**Assignment:** Up to and including the line containing "Iterative Examples (10, 360, 130, 377)", please reproduce the lines of the listing below, starting from the top.

**Provided records:**
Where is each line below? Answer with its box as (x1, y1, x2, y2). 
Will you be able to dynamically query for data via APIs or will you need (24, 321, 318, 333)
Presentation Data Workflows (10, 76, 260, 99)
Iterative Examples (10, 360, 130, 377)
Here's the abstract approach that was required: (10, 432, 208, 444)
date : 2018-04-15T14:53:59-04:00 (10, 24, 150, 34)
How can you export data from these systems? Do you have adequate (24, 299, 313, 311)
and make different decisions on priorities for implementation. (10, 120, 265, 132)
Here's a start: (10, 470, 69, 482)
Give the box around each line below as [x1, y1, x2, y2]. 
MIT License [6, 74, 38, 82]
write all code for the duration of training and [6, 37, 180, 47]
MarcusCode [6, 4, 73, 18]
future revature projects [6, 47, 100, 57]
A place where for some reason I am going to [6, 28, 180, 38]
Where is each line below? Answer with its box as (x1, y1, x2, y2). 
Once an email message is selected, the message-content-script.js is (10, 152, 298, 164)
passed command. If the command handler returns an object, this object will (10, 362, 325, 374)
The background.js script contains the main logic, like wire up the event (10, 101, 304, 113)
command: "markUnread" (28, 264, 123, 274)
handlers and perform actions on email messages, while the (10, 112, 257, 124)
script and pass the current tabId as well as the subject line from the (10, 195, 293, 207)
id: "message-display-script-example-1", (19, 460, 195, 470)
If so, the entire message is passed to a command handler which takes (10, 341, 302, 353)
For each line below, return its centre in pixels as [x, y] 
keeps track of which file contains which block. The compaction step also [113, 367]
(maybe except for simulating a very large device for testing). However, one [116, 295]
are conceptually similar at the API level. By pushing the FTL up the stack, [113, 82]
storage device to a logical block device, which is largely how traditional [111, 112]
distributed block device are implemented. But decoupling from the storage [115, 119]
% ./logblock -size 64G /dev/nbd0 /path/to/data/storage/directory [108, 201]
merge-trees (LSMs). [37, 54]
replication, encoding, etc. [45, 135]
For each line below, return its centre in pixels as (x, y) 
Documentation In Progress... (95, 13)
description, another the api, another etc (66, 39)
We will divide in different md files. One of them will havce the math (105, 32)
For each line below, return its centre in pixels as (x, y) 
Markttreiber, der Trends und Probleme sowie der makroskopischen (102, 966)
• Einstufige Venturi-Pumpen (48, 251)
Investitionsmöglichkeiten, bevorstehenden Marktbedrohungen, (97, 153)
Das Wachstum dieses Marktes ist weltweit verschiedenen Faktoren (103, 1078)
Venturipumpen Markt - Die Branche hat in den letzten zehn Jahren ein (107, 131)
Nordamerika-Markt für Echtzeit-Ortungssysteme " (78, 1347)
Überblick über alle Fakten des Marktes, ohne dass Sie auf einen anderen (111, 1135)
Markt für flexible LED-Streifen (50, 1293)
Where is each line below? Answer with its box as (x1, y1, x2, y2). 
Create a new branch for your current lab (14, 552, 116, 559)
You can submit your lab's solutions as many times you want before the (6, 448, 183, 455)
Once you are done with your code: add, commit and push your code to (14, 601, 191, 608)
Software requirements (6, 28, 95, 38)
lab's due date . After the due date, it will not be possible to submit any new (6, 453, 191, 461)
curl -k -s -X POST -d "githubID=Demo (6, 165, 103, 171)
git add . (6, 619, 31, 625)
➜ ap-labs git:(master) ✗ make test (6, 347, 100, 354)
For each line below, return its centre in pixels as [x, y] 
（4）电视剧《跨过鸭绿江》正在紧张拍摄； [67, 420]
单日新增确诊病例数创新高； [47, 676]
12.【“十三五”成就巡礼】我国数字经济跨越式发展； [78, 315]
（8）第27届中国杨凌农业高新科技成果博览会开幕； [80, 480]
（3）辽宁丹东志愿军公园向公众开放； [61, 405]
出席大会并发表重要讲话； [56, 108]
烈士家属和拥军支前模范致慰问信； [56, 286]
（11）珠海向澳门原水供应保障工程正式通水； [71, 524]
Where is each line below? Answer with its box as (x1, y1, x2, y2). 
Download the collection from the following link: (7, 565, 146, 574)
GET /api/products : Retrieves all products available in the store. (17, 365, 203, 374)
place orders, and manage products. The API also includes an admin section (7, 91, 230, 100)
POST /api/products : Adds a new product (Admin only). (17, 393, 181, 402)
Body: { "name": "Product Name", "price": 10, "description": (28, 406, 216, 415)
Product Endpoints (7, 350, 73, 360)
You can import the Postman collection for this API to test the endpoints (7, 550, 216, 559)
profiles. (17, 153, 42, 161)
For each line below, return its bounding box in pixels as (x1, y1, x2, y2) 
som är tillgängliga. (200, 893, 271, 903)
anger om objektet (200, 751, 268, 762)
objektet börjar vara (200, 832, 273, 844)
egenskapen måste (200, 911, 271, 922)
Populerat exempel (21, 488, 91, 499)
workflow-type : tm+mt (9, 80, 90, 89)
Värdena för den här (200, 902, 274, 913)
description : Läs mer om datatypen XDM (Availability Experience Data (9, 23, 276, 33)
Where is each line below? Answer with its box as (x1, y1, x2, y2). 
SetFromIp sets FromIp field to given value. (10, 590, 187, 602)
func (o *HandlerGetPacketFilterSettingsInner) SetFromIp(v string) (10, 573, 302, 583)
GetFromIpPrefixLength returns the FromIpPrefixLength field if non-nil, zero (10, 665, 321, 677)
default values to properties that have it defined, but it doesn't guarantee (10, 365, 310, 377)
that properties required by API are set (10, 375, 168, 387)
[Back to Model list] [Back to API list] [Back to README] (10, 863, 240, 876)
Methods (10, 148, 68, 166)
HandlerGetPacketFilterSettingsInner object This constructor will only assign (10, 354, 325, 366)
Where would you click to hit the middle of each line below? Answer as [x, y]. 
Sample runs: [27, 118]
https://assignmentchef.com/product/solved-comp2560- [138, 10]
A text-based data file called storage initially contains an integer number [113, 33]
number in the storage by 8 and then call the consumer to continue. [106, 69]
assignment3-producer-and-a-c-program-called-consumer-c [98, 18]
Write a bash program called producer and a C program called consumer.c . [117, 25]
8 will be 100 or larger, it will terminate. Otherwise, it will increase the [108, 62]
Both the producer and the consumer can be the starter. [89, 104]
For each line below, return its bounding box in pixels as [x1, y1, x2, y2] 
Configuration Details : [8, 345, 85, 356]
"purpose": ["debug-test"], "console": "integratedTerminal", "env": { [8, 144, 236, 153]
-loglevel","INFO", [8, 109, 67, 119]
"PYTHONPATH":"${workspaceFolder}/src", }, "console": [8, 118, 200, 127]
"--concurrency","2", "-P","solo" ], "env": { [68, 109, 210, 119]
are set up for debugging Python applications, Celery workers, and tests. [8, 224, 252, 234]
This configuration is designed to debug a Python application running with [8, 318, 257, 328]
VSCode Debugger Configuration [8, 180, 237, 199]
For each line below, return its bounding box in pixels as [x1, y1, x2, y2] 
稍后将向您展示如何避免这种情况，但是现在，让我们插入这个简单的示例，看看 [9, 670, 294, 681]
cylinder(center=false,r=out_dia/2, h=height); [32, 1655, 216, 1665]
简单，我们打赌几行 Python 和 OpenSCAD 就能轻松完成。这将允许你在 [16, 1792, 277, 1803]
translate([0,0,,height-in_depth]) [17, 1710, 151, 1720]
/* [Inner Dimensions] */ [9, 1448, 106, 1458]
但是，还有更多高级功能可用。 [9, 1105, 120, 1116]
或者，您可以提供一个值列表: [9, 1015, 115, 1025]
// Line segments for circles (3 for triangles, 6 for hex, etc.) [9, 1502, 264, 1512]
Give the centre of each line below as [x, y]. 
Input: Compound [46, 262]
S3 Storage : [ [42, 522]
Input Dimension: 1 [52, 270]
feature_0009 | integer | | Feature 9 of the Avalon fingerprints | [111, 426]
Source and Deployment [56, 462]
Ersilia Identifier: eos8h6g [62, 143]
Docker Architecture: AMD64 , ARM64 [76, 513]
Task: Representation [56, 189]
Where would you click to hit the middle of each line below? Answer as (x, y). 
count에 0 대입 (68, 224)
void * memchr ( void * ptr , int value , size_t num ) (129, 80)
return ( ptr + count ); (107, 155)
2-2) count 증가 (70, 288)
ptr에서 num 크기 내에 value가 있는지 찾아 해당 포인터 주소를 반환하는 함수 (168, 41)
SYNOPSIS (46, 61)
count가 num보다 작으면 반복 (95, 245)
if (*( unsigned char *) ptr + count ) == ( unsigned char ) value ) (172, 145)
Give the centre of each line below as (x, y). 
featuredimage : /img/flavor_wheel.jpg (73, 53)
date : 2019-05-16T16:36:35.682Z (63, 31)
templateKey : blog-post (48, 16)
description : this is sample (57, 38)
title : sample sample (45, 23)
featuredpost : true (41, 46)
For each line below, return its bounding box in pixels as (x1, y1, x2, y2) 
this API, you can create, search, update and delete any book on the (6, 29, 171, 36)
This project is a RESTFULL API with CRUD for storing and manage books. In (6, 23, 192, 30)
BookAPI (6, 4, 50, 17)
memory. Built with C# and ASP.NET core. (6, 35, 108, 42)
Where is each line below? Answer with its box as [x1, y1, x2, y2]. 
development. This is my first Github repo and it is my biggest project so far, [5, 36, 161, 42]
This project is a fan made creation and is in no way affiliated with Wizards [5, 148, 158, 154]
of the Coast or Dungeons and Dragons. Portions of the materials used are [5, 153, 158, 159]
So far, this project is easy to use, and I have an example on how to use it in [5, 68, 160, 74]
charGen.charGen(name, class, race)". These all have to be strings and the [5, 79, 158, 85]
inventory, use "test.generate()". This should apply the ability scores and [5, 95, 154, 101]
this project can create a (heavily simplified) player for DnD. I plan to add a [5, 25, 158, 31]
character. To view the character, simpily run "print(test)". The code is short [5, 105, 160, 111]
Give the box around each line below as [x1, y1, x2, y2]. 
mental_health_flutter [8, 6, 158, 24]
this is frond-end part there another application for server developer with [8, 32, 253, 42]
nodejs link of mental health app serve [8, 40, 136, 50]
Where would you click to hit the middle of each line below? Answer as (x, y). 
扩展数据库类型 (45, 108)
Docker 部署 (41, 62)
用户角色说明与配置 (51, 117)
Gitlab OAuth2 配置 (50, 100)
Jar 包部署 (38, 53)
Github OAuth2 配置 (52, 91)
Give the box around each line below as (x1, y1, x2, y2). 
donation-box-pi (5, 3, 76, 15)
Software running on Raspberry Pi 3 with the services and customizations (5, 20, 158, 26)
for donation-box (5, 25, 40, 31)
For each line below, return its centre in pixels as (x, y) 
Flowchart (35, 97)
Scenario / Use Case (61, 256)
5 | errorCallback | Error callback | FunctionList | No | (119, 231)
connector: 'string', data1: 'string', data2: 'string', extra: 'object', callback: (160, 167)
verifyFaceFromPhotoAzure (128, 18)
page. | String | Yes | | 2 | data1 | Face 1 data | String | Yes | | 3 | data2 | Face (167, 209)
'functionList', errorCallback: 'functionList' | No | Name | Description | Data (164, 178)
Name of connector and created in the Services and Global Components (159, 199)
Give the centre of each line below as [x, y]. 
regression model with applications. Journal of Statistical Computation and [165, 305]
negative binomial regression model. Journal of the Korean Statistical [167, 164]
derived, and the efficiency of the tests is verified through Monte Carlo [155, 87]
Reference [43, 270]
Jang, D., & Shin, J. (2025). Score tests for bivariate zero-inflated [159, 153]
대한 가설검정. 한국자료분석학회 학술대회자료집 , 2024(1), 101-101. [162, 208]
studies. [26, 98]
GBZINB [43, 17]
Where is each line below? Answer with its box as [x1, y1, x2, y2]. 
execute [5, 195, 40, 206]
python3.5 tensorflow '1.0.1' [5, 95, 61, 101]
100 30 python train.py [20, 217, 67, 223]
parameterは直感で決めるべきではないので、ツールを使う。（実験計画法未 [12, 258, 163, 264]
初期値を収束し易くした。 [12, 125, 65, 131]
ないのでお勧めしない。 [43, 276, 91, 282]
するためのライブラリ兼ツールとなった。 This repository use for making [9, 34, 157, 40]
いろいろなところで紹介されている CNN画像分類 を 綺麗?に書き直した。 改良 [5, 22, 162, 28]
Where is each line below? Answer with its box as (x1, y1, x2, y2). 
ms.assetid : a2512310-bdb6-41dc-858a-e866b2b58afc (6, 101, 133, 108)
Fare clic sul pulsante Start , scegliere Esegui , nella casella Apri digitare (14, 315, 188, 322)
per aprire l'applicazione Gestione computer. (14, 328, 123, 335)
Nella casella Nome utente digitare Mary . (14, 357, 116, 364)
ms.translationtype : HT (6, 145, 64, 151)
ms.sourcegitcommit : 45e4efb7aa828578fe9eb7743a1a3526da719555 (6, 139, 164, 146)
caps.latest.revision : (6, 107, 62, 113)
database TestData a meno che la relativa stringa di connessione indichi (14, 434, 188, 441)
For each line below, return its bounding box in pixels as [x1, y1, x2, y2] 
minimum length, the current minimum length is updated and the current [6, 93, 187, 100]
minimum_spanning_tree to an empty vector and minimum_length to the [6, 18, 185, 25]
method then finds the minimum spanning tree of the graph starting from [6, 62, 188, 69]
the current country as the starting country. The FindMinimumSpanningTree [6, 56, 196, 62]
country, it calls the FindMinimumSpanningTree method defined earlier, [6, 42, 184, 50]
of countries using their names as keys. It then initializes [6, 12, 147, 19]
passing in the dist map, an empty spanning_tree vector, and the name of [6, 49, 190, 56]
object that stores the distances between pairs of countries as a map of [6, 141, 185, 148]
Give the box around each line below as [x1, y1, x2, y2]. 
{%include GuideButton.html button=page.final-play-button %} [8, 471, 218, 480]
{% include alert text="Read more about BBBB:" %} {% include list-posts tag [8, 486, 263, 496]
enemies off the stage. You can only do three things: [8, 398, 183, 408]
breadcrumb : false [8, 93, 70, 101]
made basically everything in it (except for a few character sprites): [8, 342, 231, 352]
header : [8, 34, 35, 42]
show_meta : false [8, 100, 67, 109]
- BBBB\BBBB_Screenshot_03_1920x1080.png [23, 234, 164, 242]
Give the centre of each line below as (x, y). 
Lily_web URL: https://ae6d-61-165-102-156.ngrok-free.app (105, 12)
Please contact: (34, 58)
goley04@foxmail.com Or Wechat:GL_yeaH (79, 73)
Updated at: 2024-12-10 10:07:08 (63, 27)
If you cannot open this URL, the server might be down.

**Answer for this exercise:**
Where is each line below? Answer with its box as (x1, y1, x2, y2). 
Will you be able to dynamically query for data via APIs or will you need (24, 321, 318, 333)
Presentation Data Workflows (10, 76, 260, 99)
Iterative Examples (10, 360, 130, 377)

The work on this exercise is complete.